U. S. life expectancy

COVID-19 has sucked all the air out of any national attempt at healthcare reform, while revealing in sharp detail the foundational flaws in the current system. Eventually, however, America is going to have to confront this issue in a meaningful manner. Healthcare cost in America is still twice the average of all 37 member countries of the Organization for Economic Cooperation and Development (OECD), and Americans still have poorer health and lower life expectancy than the average of the member countries (78.7 versus 79.5)

In its latest Health At A Glance publication, the OECD updated its life expectancy data, as shown here:

There are many cracks in our healthcare house that Jack built. Ignoring them is not a strategically viable plan for improvement, improvement that all citizens deserve.

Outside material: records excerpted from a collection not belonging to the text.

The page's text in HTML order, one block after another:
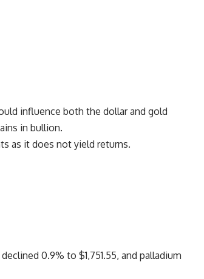
influence both the dollar and gold
in bullion.
as it does not yield returns.
0.9% to $1,751.55, and palladium
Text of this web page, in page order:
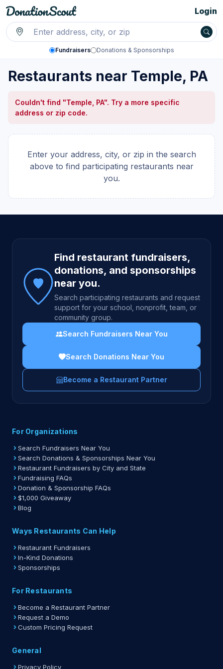
Fundraisers Donations & Sponsorships
Login
Restaurants near Temple, PA
Couldn't find "Temple, PA". Try a more specific
address or zip code.
Enter your address, city, or zip in the search
above to find participating restaurants near
you.
Site footer
Find restaurant fundraisers,
donations, and sponsorships
near you.
Search participating restaurants and request
support for your school, nonprofit, team, or
community group.
Search Fundraisers Near You
Search Donations Near You
Become a Restaurant Partner
For Organizations
Search Fundraisers Near You
Search Donations & Sponsorships Near You
Restaurant Fundraisers by City and State
Fundraising FAQs
Donation & Sponsorship FAQs
$1,000 Giveaway
Blog
Ways Restaurants Can Help
Restaurant Fundraisers
In-Kind Donations
Sponsorships
For Restaurants
Become a Restaurant Partner
Request a Demo
Custom Pricing Request
General
Privacy Policy
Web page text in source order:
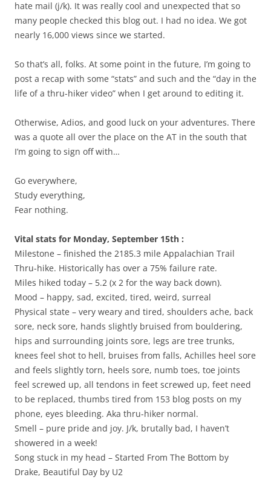
hate mail (j/k). It was really cool and unexpected that so
many people checked this blog out. I had no idea. We got
nearly 16,000 views since we started.
So that’s all, folks. At some point in the future, I’m going to
post a recap with some “stats” and such and the “day in the
life of a thru-hiker video” when I get around to editing it.
Otherwise, Adios, and good luck on your adventures. There
was a quote all over the place on the AT in the south that
I’m going to sign off with…
Go everywhere,
Study everything,
Fear nothing.
Vital stats for Monday, September 15th :
Milestone – finished the 2185.3 mile Appalachian Trail
Thru-hike. Historically has over a 75% failure rate.
Miles hiked today – 5.2 (x 2 for the way back down).
Mood – happy, sad, excited, tired, weird, surreal
Physical state – very weary and tired, shoulders ache, back
sore, neck sore, hands slightly bruised from bouldering,
hips and surrounding joints sore, legs are tree trunks,
knees feel shot to hell, bruises from falls, Achilles heel sore
and feels slightly torn, heels sore, numb toes, toe joints
feel screwed up, all tendons in feet screwed up, feet need
to be replaced, thumbs tired from 153 blog posts on my
phone, eyes bleeding. Aka thru-hiker normal.
Smell – pure pride and joy. J/k, brutally bad, I haven’t
showered in a week!
Song stuck in my head – Started From The Bottom by
Drake, Beautiful Day by U2

To quote the venerable A. E. Housman, “Terrence, this is stupid stuff.” Another example of our woebegone healthcare system.

Trump’s Nevada rally

Last night, during an ABC-TV Town Hall Meeting President Trump once again pilloried cities and states run by Democrats and blamed their leaders for any problems with the response to COVID-19.

A little contextual background is required here. On 14 April, Trump asserted “absolute authority” to control the nation’s response to the pandemic, saying, “When somebody is president of the United States, your authority is total.” He made it clear he would be in charge and the states would have to fall in line.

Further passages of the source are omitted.